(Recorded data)
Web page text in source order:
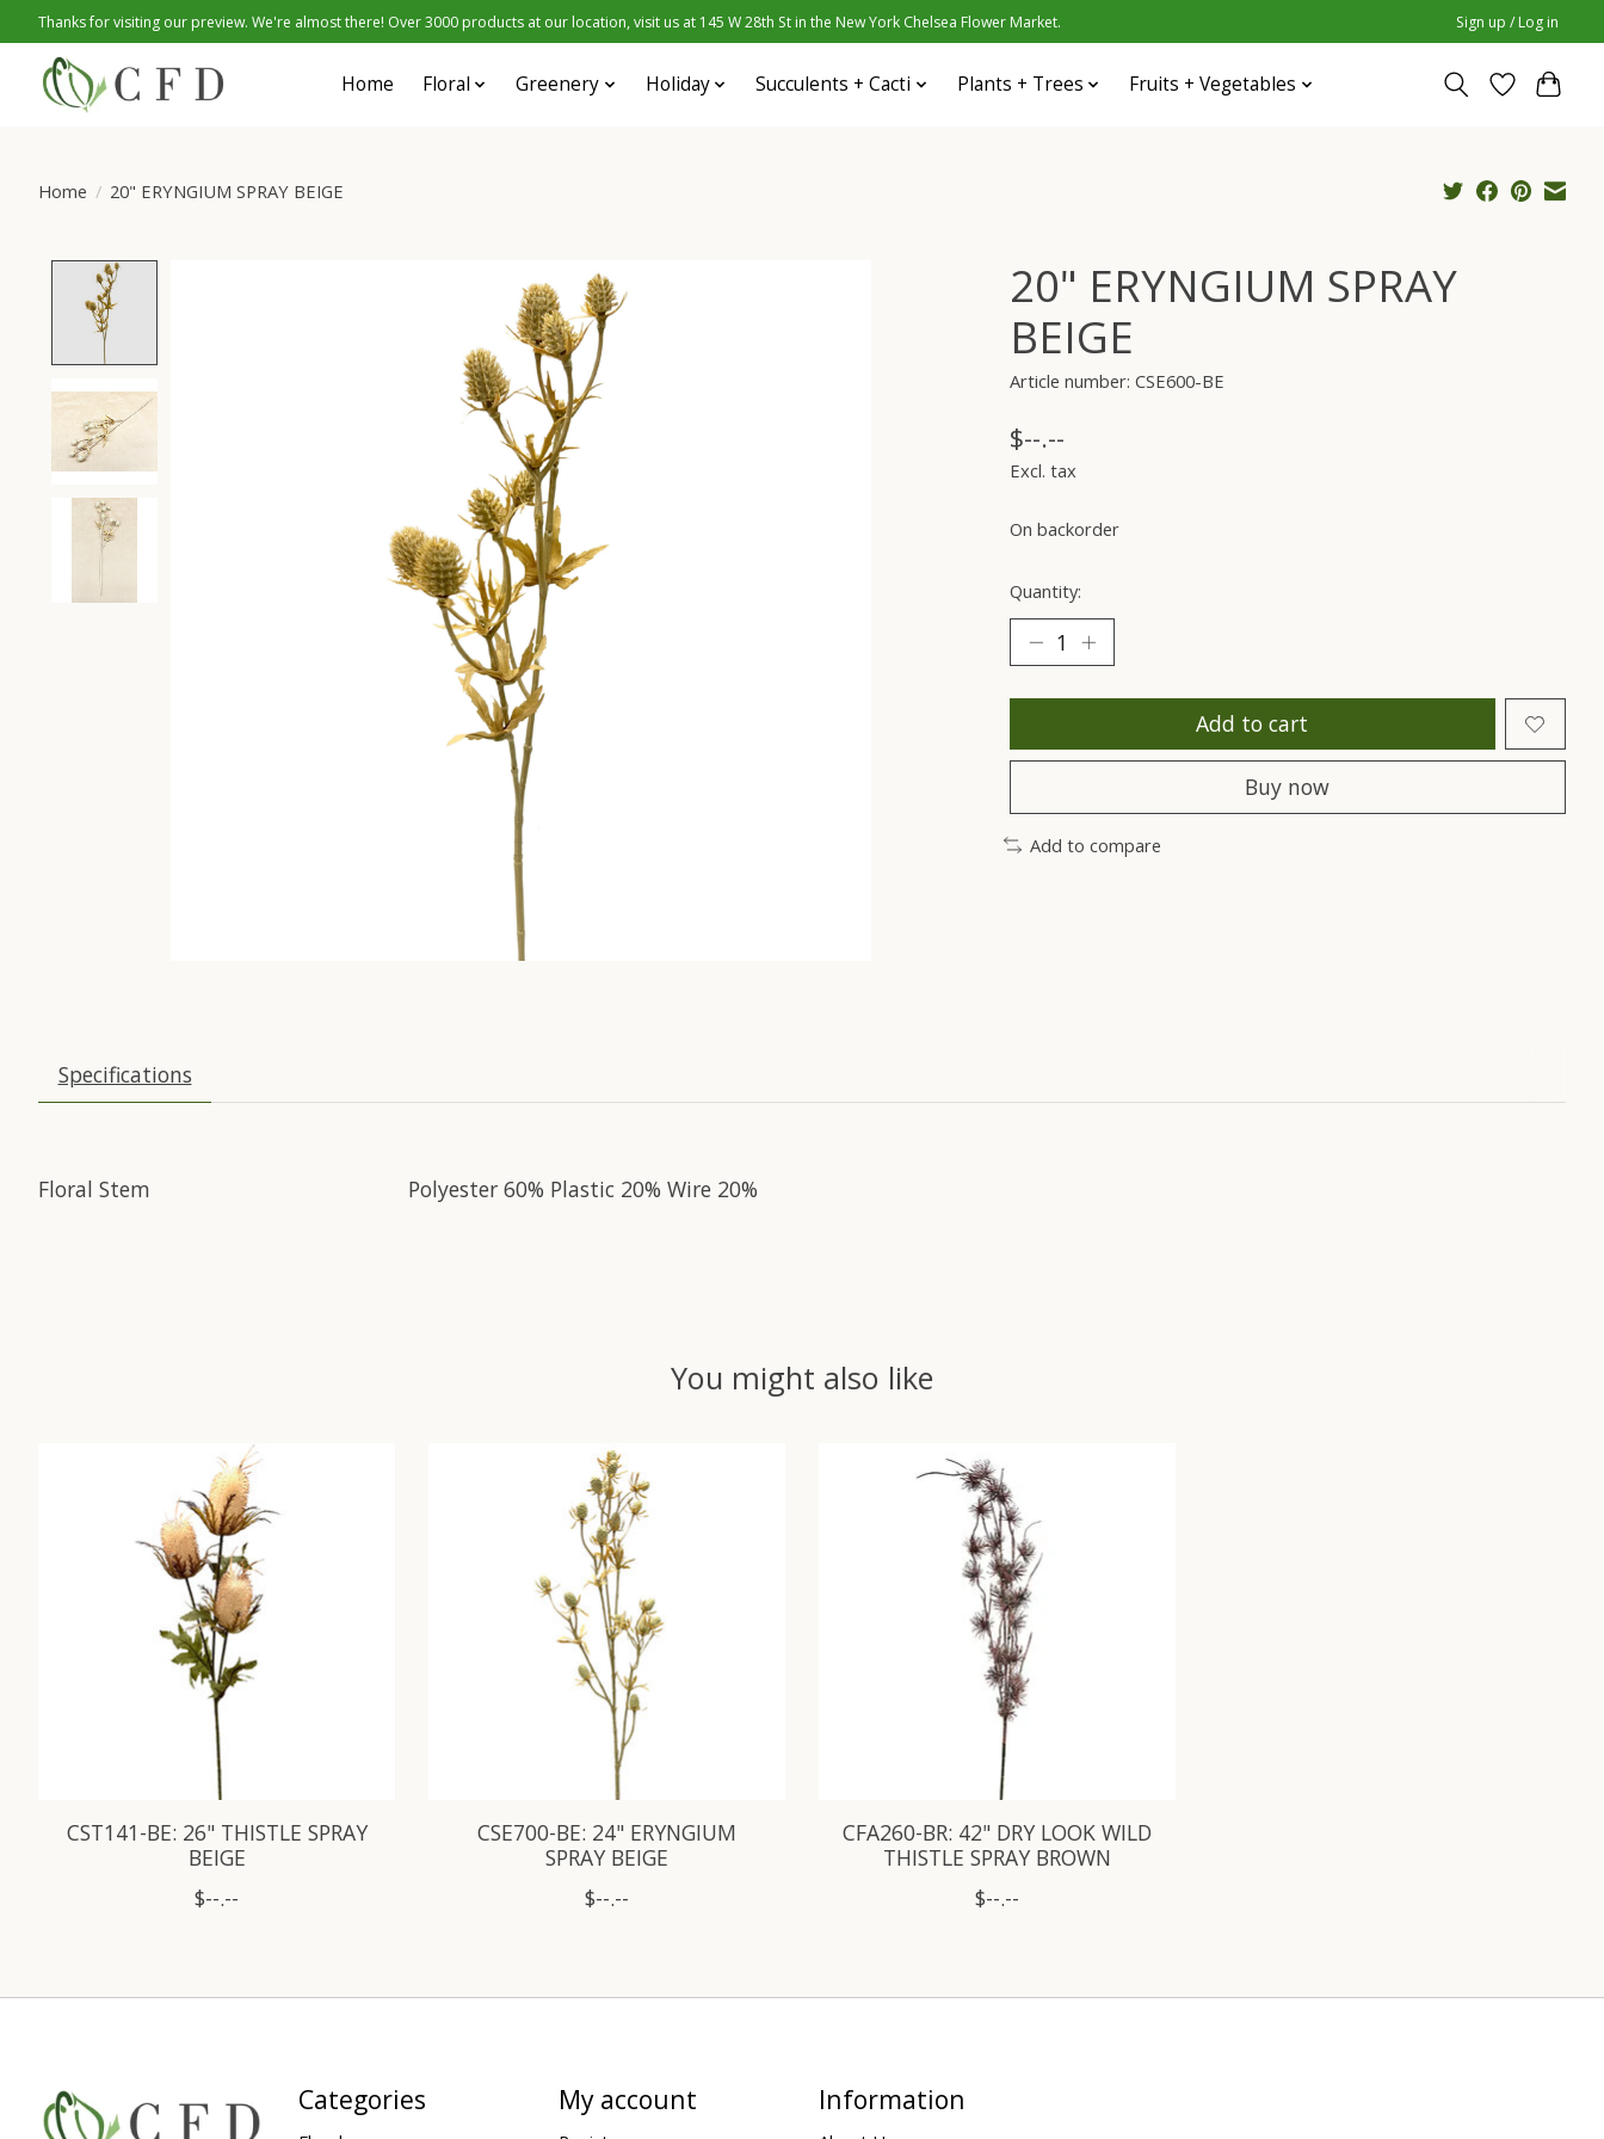
Thanks for visiting our preview. We're almost there! Over 3000 products at our location, visit us at 145 W 28th St in the New York Chelsea Flower Market. Sign up / Log in
Home Floral Greenery Holiday Succulents + Cacti Plants + Trees Fruits + Vegetables
Home / 20" ERYNGIUM SPRAY BEIGE
20" ERYNGIUM SPRAY
BEIGE
Article number: CSE600-BE
$--.--
Excl. tax
On backorder
Quantity:
Add to cart
Buy now
Add to compare
Specifications
Floral Stem Polyester 60% Plastic 20% Wire 20%
You might also like
Product carousel items
CST141-BE: 26" THISTLE SPRAY
BEIGE
$--.--
CSE700-BE: 24" ERYNGIUM
SPRAY BEIGE
$--.--
CFA260-BR: 42" DRY LOOK WILD
THISTLE SPRAY BROWN
$--.--
Categories My account Information

HOW TO COMPLETE THIS TASK: Omitting the images, transcribe every record exactly.

EXERCISE ANSWER:
Web page text in source order:
Thanks for visiting our preview. We're almost there! Over 3000 products at our location, visit us at 145 W 28th St in the New York Chelsea Flower Market. Sign up / Log in
Home Floral Greenery Holiday Succulents + Cacti Plants + Trees Fruits + Vegetables
Home / 20" ERYNGIUM SPRAY BEIGE
20" ERYNGIUM SPRAY
BEIGE
Article number: CSE600-BE
$--.--
Excl. tax
On backorder
Quantity:
Add to cart
Buy now
Add to compare
Specifications
Floral Stem Polyester 60% Plastic 20% Wire 20%
You might also like
Product carousel items
CST141-BE: 26" THISTLE SPRAY
BEIGE
$--.--
CSE700-BE: 24" ERYNGIUM
SPRAY BEIGE
$--.--
CFA260-BR: 42" DRY LOOK WILD
THISTLE SPRAY BROWN
$--.--
Categories My account Information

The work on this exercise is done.